__Dataset items__:
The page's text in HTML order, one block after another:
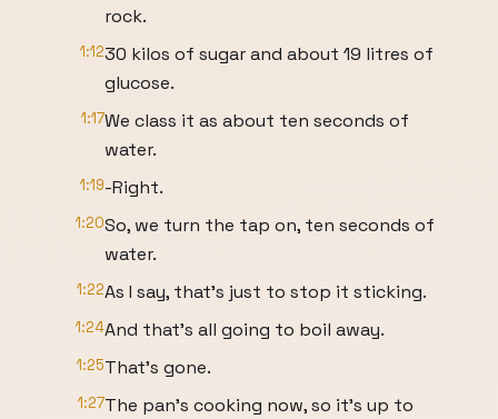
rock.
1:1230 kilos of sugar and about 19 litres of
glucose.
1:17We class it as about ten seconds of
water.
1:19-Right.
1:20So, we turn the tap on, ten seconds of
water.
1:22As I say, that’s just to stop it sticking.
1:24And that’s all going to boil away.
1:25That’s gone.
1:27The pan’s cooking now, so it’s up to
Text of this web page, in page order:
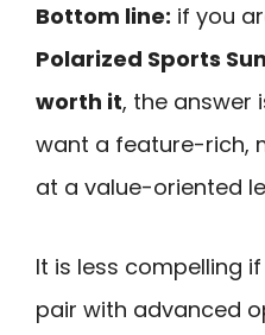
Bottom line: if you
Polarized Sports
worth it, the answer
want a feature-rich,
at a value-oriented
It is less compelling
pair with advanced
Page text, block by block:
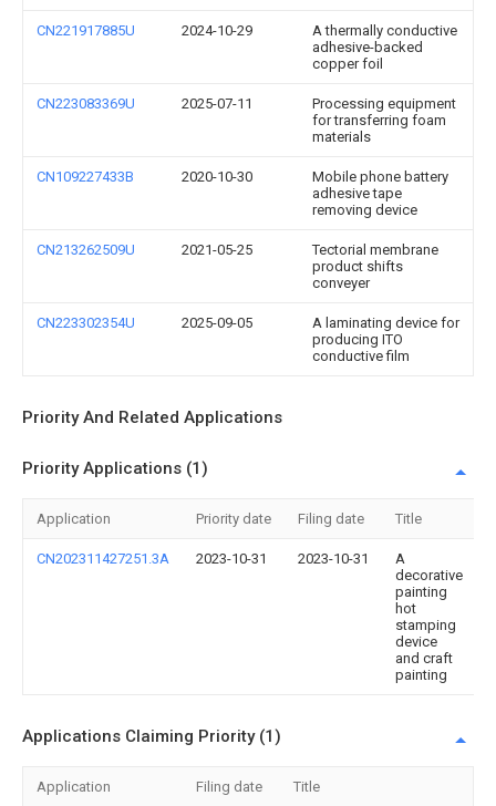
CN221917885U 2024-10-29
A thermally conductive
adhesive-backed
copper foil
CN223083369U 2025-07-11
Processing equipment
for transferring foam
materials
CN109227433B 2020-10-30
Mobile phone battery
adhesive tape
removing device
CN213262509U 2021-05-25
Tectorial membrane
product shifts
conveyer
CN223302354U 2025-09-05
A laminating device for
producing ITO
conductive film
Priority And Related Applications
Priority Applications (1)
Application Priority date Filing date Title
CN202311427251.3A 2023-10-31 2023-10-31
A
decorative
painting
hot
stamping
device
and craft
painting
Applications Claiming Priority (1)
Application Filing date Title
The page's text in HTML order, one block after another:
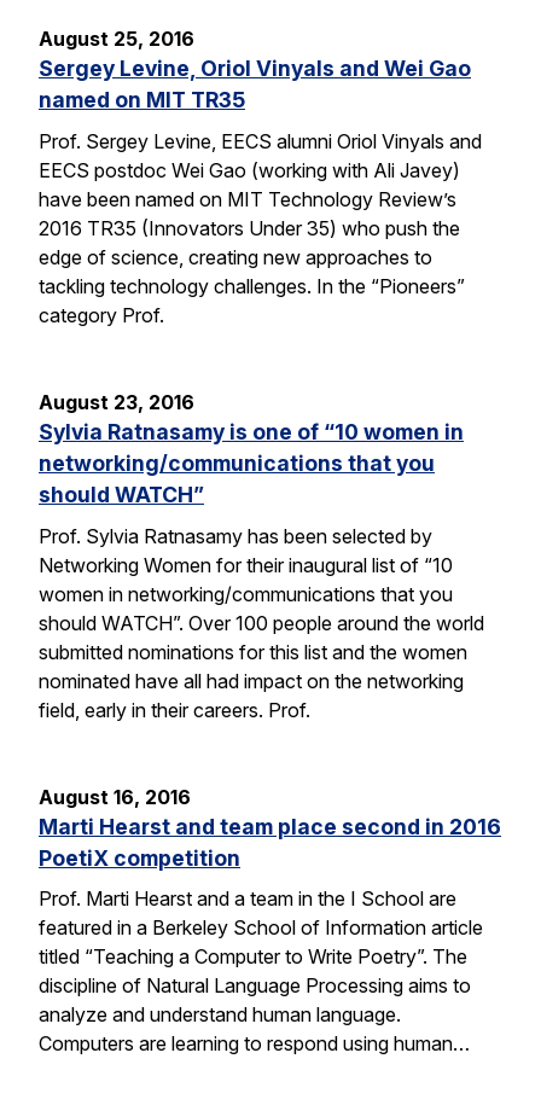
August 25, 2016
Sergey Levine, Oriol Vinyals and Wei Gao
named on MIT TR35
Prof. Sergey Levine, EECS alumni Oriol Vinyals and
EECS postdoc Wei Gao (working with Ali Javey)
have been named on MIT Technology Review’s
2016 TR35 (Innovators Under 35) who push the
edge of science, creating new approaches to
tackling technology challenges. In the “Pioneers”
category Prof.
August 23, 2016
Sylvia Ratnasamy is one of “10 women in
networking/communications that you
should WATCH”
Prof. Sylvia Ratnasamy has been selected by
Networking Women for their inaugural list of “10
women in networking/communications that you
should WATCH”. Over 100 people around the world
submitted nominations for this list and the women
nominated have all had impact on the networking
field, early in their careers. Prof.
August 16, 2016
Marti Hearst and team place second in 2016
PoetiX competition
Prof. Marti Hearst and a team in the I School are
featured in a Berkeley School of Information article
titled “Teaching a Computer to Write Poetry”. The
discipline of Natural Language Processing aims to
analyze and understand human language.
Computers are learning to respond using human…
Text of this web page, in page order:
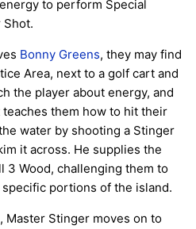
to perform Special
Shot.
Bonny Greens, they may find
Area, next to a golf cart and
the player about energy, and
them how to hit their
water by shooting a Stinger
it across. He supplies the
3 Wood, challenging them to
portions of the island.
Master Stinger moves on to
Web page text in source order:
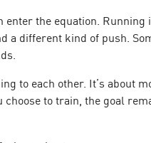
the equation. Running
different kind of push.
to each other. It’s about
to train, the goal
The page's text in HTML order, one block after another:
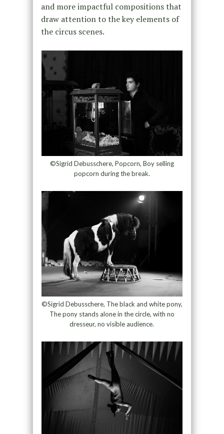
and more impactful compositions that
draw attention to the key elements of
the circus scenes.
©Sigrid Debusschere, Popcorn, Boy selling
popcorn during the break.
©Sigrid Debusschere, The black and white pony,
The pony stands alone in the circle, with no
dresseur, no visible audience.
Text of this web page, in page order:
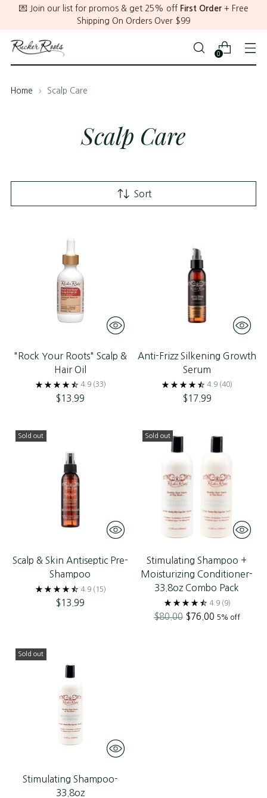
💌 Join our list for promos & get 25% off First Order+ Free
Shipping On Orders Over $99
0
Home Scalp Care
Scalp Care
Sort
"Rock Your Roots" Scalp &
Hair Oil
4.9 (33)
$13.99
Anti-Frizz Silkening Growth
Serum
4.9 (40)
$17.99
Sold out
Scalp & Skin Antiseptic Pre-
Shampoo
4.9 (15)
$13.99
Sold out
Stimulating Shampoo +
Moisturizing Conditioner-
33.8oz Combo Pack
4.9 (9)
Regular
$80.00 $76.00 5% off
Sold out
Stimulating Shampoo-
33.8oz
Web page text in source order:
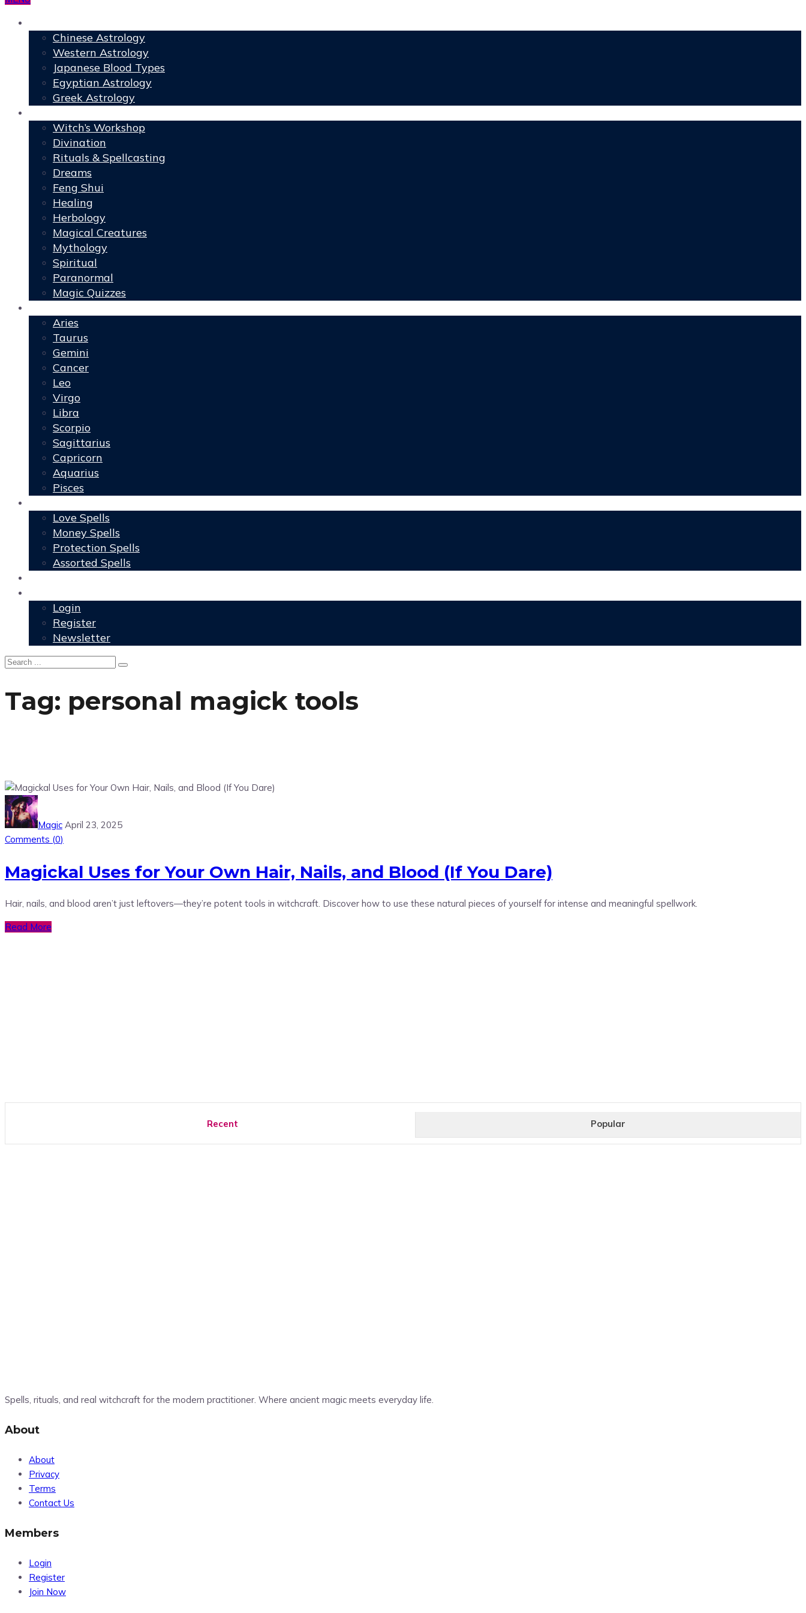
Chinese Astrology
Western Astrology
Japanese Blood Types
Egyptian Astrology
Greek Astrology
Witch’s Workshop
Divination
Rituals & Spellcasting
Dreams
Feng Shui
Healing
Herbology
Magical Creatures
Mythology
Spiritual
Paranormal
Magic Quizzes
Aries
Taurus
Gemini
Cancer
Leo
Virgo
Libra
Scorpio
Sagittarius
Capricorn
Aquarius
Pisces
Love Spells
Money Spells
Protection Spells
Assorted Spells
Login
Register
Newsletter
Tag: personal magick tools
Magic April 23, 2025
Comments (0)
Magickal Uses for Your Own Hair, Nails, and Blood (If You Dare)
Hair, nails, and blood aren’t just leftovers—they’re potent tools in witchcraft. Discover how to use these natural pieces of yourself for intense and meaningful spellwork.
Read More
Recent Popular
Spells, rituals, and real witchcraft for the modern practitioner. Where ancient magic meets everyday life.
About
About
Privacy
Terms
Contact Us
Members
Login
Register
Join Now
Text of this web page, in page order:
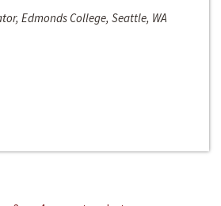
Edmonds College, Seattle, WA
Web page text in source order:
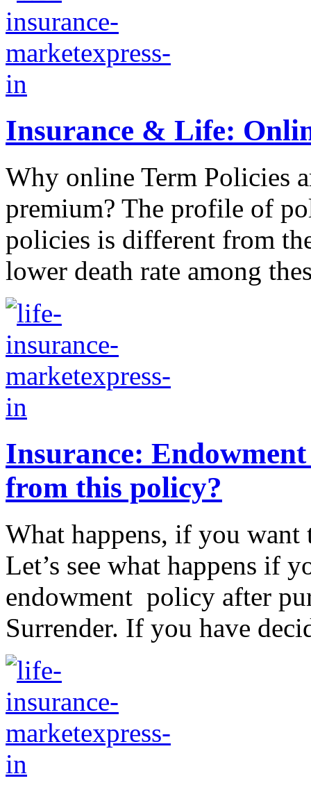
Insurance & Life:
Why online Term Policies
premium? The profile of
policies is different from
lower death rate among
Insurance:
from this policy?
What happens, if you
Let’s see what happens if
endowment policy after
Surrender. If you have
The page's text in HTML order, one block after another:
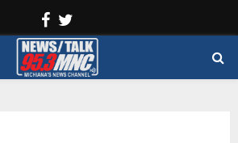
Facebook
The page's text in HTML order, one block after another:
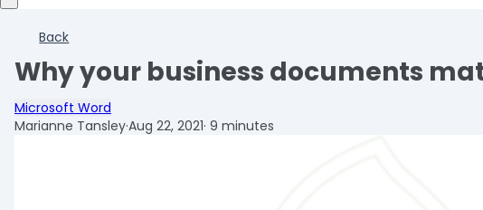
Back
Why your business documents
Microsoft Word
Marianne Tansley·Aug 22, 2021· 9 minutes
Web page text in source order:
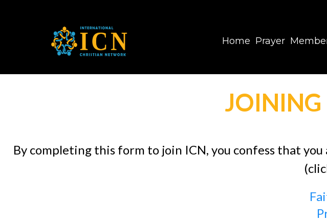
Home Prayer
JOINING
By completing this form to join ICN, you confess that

__Task brief__:
Copy each line of the data above that holds "Spells".

__Response area__:
Love Spells
Money Spells
Protection Spells
Assorted Spells
Spells, rituals, and real witchcraft for the modern practitioner. Where ancient magic meets everyday life.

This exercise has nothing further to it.